How to complete this task: Quote the records below in full, exactly as given, with the images taken out.

Extracted material:

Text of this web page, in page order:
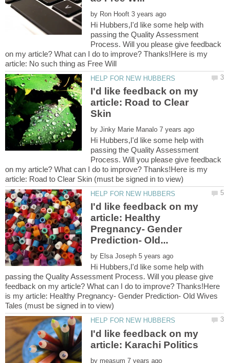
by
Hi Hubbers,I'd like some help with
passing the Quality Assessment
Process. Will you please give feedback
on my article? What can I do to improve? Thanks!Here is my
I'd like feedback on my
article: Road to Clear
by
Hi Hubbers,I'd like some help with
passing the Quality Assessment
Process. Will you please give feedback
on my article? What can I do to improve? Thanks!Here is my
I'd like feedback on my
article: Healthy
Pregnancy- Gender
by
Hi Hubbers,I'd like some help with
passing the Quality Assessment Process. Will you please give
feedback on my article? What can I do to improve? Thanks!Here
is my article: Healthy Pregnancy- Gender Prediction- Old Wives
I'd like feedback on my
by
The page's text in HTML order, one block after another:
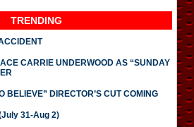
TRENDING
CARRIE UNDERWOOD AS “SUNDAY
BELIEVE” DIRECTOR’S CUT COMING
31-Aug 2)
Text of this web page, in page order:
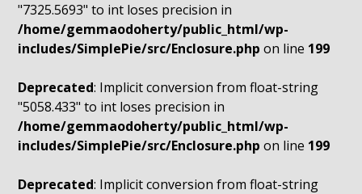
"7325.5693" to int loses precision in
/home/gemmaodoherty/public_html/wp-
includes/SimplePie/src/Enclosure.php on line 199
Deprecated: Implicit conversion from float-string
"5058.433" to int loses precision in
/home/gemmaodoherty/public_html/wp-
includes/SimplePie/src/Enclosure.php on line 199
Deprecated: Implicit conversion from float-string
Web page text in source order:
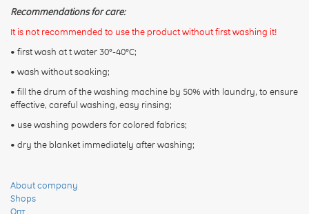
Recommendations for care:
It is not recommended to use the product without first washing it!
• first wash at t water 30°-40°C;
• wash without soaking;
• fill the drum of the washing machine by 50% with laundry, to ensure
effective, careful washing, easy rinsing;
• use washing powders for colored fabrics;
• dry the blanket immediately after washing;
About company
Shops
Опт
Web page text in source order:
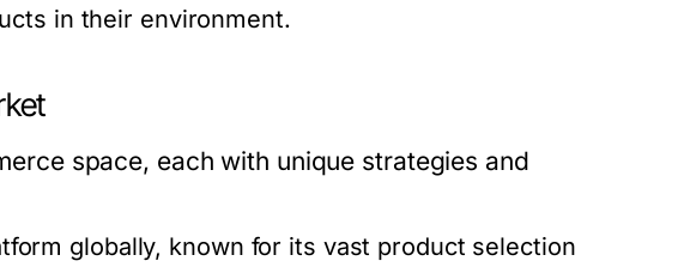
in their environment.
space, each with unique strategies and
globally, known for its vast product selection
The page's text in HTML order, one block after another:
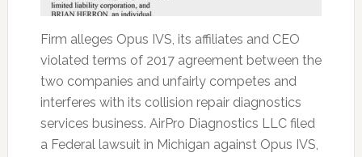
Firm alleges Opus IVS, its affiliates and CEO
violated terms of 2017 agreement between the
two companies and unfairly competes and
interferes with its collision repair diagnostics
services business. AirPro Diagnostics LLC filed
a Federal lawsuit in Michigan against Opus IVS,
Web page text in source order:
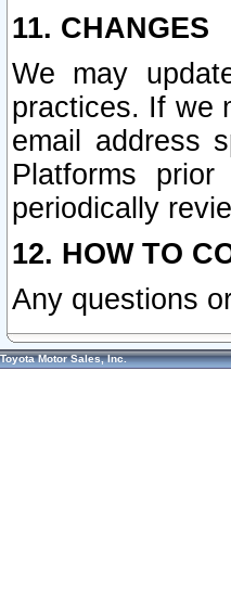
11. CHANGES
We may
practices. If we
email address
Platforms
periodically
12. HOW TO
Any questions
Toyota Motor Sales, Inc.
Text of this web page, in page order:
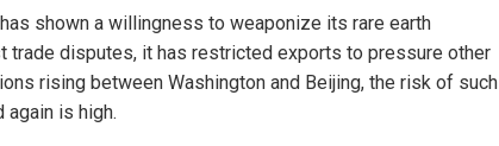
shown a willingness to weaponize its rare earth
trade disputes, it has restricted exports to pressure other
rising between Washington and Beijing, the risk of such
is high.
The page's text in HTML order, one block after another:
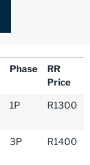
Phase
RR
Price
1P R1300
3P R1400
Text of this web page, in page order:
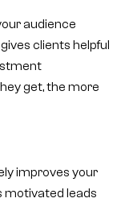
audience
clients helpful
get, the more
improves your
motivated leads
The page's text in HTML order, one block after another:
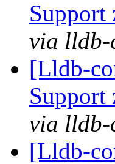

Problem solution:
Text of this web page, in page order:
by
Hi Hubbers,I'd like some help with
passing the Quality Assessment
Process. Will you please give feedback
on my article? What can I do to improve? Thanks!Here is my
I'd like feedback on my
article: Road to Clear
by
Hi Hubbers,I'd like some help with
passing the Quality Assessment
Process. Will you please give feedback
on my article? What can I do to improve? Thanks!Here is my
I'd like feedback on my
article: Healthy
Pregnancy- Gender
by
Hi Hubbers,I'd like some help with
passing the Quality Assessment Process. Will you please give
feedback on my article? What can I do to improve? Thanks!Here
is my article: Healthy Pregnancy- Gender Prediction- Old Wives
I'd like feedback on my
by
The page's text in HTML order, one block after another:
TRENDING
CARRIE UNDERWOOD AS “SUNDAY
BELIEVE” DIRECTOR’S CUT COMING
31-Aug 2)
Text of this web page, in page order:
"7325.5693" to int loses precision in
/home/gemmaodoherty/public_html/wp-
includes/SimplePie/src/Enclosure.php on line 199
Deprecated: Implicit conversion from float-string
"5058.433" to int loses precision in
/home/gemmaodoherty/public_html/wp-
includes/SimplePie/src/Enclosure.php on line 199
Deprecated: Implicit conversion from float-string
Web page text in source order:
Recommendations for care:
It is not recommended to use the product without first washing it!
• first wash at t water 30°-40°C;
• wash without soaking;
• fill the drum of the washing machine by 50% with laundry, to ensure
effective, careful washing, easy rinsing;
• use washing powders for colored fabrics;
• dry the blanket immediately after washing;
About company
Shops
Опт
Web page text in source order:
in their environment.
space, each with unique strategies and
globally, known for its vast product selection
The page's text in HTML order, one block after another:
Firm alleges Opus IVS, its affiliates and CEO
violated terms of 2017 agreement between the
two companies and unfairly competes and
interferes with its collision repair diagnostics
services business. AirPro Diagnostics LLC filed
a Federal lawsuit in Michigan against Opus IVS,
Web page text in source order:
11. CHANGES
We may
practices. If we
email address
Platforms
periodically
12. HOW TO
Any questions
Toyota Motor Sales, Inc.
Text of this web page, in page order:
shown a willingness to weaponize its rare earth
trade disputes, it has restricted exports to pressure other
rising between Washington and Beijing, the risk of such
is high.
The page's text in HTML order, one block after another:
Phase
RR
Price
1P R1300
3P R1400
Text of this web page, in page order:
audience
clients helpful
get, the more
improves your
motivated leads
The page's text in HTML order, one block after another:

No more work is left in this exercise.